**Task**
Please print, exactly as written, the line containing "Tag: company update" and each line after it through the end of the material; pictures stay out.
* * * * *
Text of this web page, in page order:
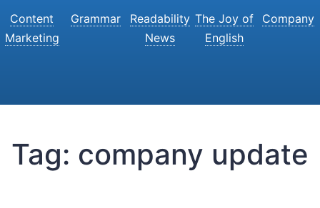
Content
Marketing
Grammar
Readability
News
The Joy of
English
Company
Tag: company update
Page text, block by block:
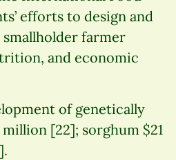
efforts to design and
farmer
and economic
of genetically
[22]; sorghum $21
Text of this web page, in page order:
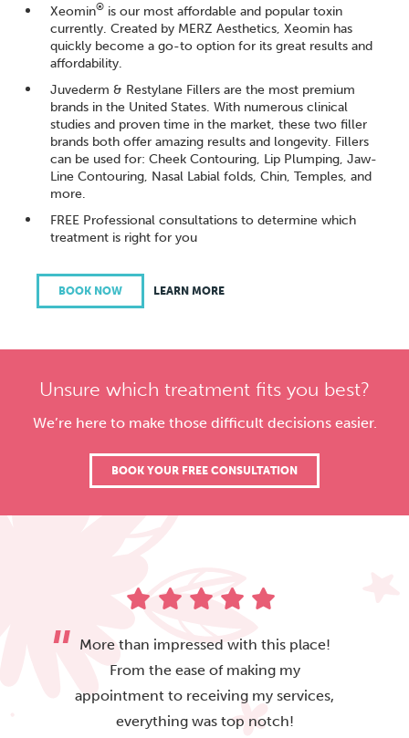
Xeomin® is our most affordable and popular toxin
currently. Created by MERZ Aesthetics, Xeomin has
quickly become a go-to option for its great results and
affordability.
Juvederm & Restylane Fillers are the most premium
brands in the United States. With numerous clinical
studies and proven time in the market, these two filler
brands both offer amazing results and longevity. Fillers
can be used for: Cheek Contouring, Lip Plumping, Jaw-
Line Contouring, Nasal Labial folds, Chin, Temples, and
more.
FREE Professional consultations to determine which
treatment is right for you
BOOK NOW LEARN MORE
Unsure which treatment fits you best?
We’re here to make those difficult decisions easier.
BOOK YOUR FREE CONSULTATION
More than impressed with this place!
From the ease of making my
appointment to receiving my services,
everything was top notch!
* * * * *
**The answer**
Tag: company update
Page text, block by block:
efforts to design and
farmer
and economic
of genetically
[22]; sorghum $21
Text of this web page, in page order:
Xeomin® is our most affordable and popular toxin
currently. Created by MERZ Aesthetics, Xeomin has
quickly become a go-to option for its great results and
affordability.
Juvederm & Restylane Fillers are the most premium
brands in the United States. With numerous clinical
studies and proven time in the market, these two filler
brands both offer amazing results and longevity. Fillers
can be used for: Cheek Contouring, Lip Plumping, Jaw-
Line Contouring, Nasal Labial folds, Chin, Temples, and
more.
FREE Professional consultations to determine which
treatment is right for you
BOOK NOW LEARN MORE
Unsure which treatment fits you best?
We’re here to make those difficult decisions easier.
BOOK YOUR FREE CONSULTATION
More than impressed with this place!
From the ease of making my
appointment to receiving my services,
everything was top notch!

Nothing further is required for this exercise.